▶ [What you should do] For the records below, please print exactly and only the lines from the one with "from date of the note. [11, 48, 111, 61]" down to the one with "James 3:3-11 [40, 187]", both ends included, omitting the pictures.

Entries taken from a collection
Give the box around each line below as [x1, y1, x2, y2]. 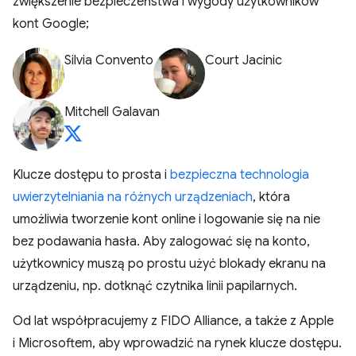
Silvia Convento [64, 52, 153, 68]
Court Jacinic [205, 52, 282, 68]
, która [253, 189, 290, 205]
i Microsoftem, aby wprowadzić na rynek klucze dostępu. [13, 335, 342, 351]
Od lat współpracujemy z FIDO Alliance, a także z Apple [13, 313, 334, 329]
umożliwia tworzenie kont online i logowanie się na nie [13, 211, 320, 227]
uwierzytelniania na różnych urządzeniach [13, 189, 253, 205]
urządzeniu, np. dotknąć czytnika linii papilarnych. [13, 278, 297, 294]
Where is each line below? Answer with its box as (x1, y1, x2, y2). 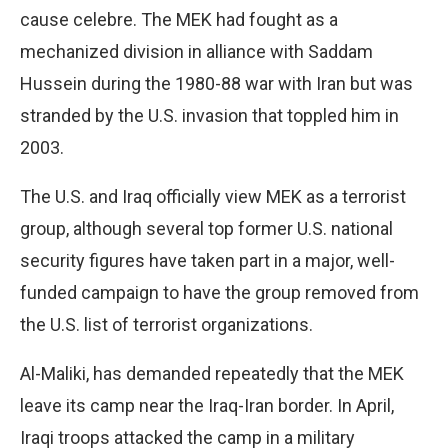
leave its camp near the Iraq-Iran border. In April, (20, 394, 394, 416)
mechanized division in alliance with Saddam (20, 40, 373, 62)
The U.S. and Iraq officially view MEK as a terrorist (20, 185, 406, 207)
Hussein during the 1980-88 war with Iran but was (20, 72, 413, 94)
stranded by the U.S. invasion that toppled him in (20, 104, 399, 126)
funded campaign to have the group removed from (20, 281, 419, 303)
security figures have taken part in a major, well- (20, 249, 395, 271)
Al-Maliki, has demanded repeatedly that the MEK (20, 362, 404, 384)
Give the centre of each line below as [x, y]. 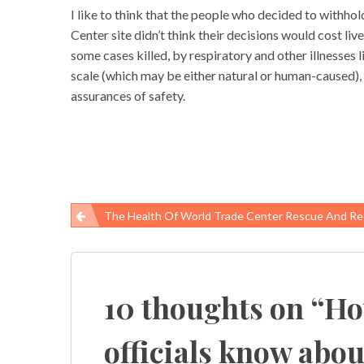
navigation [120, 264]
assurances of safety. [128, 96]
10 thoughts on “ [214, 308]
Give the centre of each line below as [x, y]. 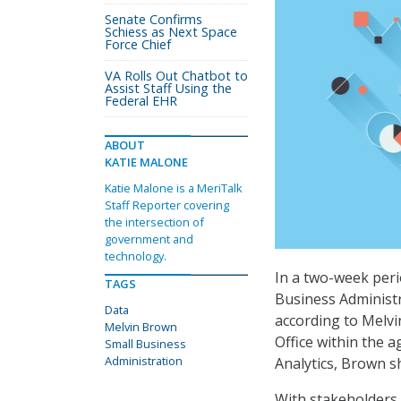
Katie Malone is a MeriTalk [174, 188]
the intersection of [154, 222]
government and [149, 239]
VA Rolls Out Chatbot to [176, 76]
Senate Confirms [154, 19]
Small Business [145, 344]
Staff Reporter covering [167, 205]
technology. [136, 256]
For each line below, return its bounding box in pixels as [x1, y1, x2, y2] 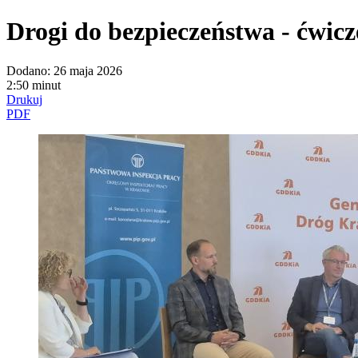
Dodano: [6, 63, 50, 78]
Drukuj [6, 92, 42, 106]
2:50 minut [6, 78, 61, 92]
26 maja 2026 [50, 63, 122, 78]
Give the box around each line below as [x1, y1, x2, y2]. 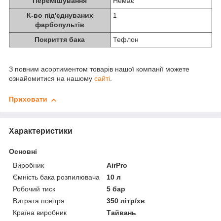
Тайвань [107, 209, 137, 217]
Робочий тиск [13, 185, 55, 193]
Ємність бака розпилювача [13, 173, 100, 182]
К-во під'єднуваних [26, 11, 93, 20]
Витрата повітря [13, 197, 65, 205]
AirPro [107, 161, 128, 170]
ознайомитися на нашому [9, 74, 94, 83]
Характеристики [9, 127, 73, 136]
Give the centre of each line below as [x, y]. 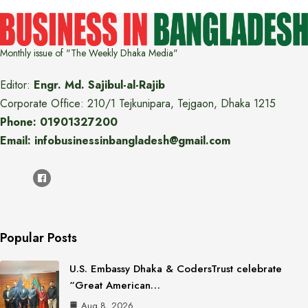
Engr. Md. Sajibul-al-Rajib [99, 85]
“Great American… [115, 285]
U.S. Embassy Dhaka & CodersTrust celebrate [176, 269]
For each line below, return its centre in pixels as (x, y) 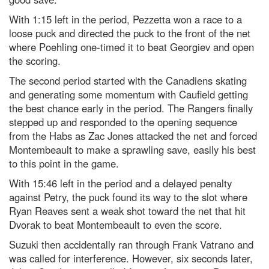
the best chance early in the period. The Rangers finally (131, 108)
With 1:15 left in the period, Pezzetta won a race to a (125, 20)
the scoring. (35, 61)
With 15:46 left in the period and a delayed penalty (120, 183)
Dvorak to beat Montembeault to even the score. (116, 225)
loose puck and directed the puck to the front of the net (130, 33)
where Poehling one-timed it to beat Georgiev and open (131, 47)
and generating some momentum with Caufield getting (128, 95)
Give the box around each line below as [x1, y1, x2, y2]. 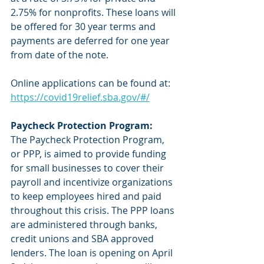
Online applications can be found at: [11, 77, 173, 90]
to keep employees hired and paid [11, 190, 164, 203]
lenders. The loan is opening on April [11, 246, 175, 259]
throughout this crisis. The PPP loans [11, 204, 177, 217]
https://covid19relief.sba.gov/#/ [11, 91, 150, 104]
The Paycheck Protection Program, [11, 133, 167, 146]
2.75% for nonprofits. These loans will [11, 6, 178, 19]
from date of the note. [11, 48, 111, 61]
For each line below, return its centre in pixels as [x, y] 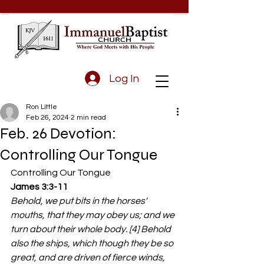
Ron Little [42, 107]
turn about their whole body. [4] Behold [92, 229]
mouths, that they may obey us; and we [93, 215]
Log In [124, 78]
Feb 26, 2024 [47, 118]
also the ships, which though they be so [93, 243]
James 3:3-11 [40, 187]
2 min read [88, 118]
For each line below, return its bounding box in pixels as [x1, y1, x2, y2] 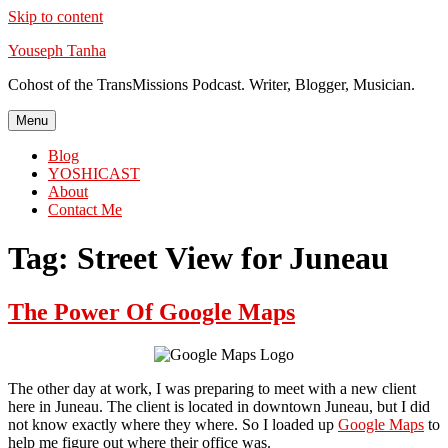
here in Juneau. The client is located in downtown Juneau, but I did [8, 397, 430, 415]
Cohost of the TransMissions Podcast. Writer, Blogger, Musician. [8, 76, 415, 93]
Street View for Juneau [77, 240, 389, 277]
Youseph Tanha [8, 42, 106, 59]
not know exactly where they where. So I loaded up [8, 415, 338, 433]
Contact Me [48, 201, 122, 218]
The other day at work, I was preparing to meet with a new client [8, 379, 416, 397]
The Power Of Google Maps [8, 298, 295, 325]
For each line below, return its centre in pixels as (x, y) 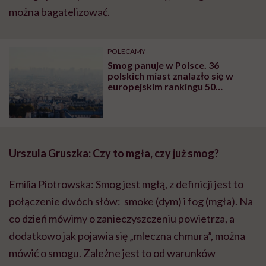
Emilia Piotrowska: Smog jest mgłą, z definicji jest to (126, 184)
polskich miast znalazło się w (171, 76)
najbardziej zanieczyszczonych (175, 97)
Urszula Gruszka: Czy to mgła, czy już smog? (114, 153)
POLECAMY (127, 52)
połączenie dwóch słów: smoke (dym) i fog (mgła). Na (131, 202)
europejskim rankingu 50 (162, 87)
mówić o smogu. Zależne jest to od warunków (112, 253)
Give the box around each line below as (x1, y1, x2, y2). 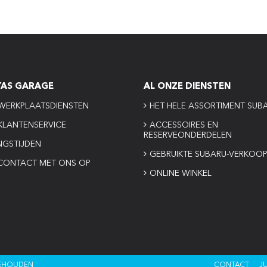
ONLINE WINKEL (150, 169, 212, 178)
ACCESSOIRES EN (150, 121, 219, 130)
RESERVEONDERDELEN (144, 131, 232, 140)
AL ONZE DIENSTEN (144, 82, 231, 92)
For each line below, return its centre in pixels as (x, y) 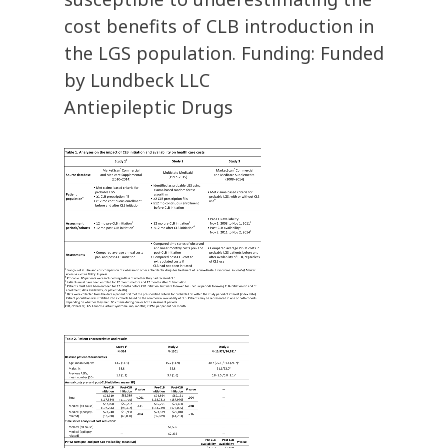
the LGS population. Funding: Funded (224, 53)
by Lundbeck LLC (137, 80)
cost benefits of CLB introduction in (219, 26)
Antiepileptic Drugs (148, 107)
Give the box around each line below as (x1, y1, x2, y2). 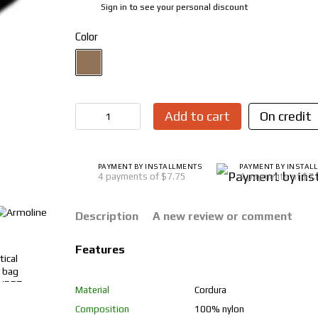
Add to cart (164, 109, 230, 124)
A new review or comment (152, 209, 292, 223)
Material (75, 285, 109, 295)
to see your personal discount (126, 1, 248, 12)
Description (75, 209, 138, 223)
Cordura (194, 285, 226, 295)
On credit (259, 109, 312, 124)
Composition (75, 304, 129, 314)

---

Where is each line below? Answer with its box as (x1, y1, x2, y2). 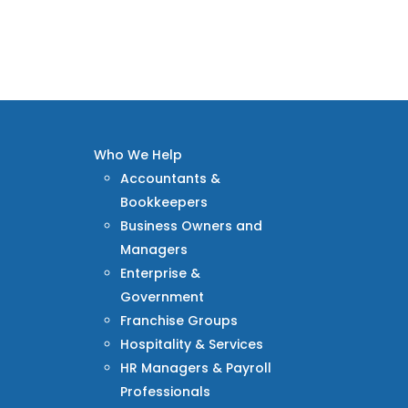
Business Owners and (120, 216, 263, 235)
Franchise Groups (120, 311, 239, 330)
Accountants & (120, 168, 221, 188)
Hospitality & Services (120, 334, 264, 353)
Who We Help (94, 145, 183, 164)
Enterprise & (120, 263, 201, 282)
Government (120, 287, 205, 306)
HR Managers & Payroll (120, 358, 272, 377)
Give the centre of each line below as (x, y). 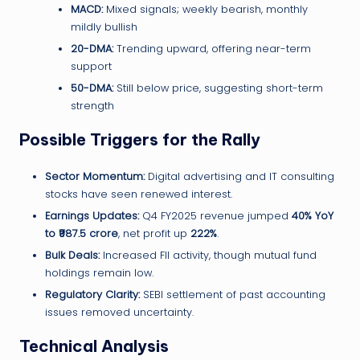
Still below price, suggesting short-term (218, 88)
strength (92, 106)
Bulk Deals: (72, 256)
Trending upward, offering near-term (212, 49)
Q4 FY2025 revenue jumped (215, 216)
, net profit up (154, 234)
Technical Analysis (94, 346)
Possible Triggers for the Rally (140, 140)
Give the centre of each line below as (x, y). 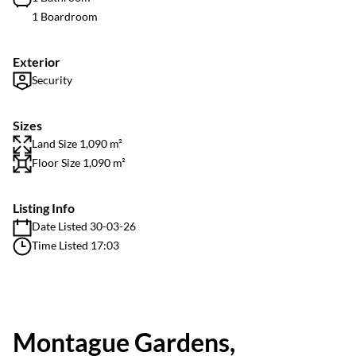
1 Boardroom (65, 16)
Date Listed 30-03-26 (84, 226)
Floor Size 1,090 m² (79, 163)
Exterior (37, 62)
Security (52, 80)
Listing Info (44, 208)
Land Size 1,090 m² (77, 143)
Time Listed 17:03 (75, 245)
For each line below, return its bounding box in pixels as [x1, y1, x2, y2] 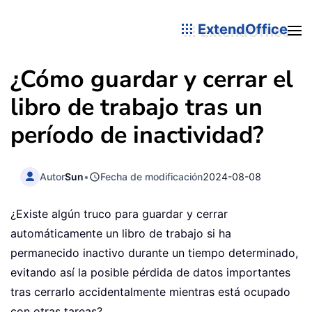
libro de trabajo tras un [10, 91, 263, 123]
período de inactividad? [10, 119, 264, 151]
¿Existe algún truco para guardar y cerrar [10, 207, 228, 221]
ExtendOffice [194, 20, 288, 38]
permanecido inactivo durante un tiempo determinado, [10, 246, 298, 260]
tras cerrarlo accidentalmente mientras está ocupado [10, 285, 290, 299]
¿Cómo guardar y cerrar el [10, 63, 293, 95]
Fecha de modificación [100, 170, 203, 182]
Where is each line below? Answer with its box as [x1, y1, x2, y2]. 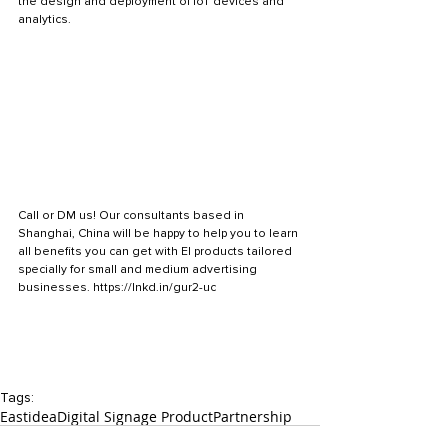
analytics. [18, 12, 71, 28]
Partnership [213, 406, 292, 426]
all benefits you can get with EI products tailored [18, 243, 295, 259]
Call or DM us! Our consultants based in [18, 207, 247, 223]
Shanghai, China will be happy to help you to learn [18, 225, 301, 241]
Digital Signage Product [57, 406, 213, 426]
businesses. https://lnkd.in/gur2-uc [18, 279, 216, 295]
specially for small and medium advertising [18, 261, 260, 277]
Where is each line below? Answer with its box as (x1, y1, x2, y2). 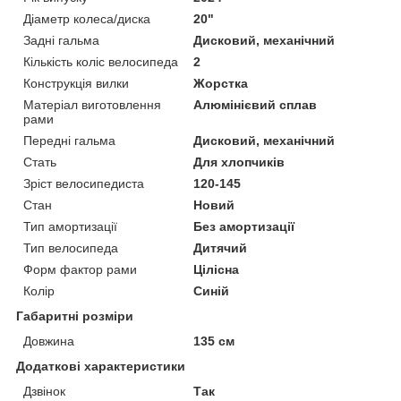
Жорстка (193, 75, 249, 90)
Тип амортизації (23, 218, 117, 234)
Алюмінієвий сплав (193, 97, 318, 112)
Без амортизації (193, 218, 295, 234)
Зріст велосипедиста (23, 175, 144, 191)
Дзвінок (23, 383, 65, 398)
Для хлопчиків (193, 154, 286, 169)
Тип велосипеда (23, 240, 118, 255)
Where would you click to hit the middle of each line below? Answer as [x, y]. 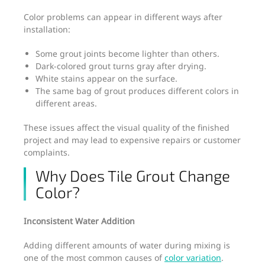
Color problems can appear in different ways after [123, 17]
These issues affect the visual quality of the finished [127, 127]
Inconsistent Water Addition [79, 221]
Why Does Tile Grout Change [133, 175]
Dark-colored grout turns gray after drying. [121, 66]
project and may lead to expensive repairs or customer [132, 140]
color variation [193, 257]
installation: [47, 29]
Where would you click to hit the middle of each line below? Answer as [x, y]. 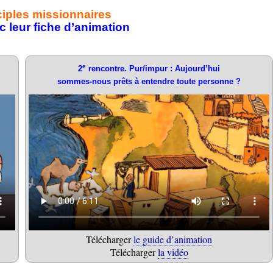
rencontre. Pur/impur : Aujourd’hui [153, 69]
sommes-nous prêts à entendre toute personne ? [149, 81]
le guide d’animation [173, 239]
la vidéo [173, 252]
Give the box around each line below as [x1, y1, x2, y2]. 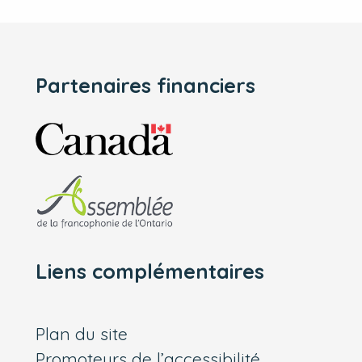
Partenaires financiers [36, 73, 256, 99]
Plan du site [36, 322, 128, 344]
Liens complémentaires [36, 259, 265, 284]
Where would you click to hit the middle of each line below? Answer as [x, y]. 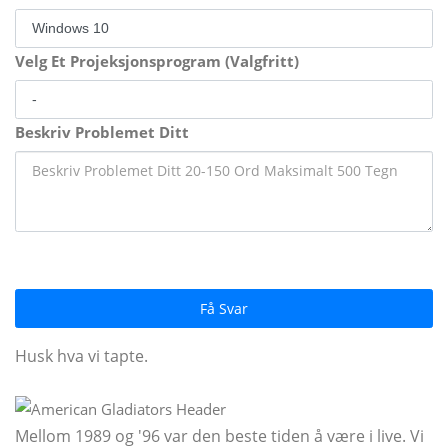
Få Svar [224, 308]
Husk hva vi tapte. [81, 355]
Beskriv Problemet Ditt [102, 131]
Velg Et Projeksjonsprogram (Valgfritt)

==

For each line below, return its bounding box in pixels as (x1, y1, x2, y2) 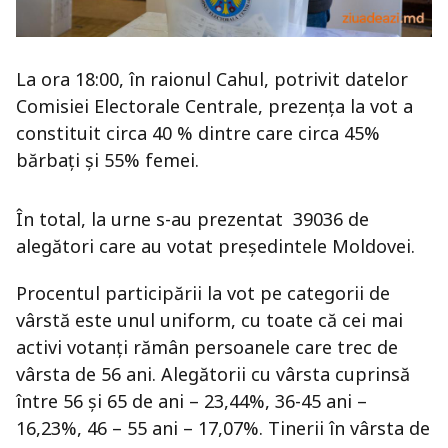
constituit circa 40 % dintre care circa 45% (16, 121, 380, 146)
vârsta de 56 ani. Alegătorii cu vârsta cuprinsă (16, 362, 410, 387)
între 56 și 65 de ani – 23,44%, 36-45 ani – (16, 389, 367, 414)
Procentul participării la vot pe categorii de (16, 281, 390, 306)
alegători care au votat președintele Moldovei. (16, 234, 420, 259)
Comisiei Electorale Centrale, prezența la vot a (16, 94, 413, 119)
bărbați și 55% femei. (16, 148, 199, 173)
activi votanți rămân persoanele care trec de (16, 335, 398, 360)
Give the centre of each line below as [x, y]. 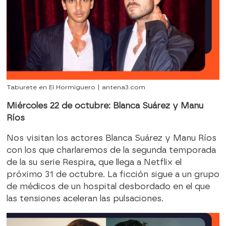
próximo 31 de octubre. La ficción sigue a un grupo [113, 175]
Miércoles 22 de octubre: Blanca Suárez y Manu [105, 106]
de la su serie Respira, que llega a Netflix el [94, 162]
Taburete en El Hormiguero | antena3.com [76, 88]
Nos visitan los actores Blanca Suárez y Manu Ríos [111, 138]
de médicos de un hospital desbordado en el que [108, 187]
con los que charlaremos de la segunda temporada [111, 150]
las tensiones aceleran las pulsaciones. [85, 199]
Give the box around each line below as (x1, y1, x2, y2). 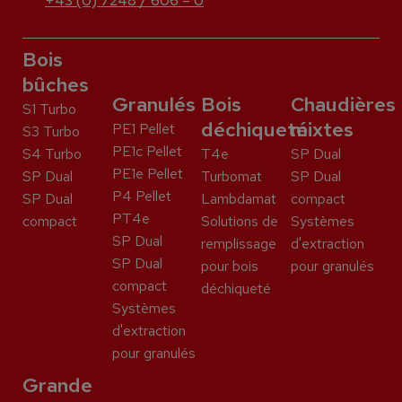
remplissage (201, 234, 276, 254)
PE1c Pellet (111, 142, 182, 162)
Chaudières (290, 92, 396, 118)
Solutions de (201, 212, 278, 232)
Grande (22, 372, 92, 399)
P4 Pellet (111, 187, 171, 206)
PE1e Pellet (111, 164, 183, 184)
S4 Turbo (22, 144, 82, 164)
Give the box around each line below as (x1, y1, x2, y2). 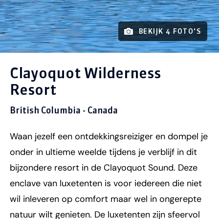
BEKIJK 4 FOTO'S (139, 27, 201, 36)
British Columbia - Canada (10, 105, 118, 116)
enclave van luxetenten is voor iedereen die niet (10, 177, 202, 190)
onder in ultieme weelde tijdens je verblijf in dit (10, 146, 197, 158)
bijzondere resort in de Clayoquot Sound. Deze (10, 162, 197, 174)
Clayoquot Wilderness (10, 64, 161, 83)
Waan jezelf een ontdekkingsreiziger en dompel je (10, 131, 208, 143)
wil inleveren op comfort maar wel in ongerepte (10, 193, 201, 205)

▶ [Response]
from date of the note. [11, 48, 111, 61]
For each line below, return its centre in pixels as [x, y] 
Ron Little [42, 107]
turn about their whole body. [4] Behold [92, 229]
mouths, that they may obey us; and we [93, 215]
Log In [124, 78]
Feb 26, 2024 [47, 118]
also the ships, which though they be so [93, 243]
James 3:3-11 [40, 187]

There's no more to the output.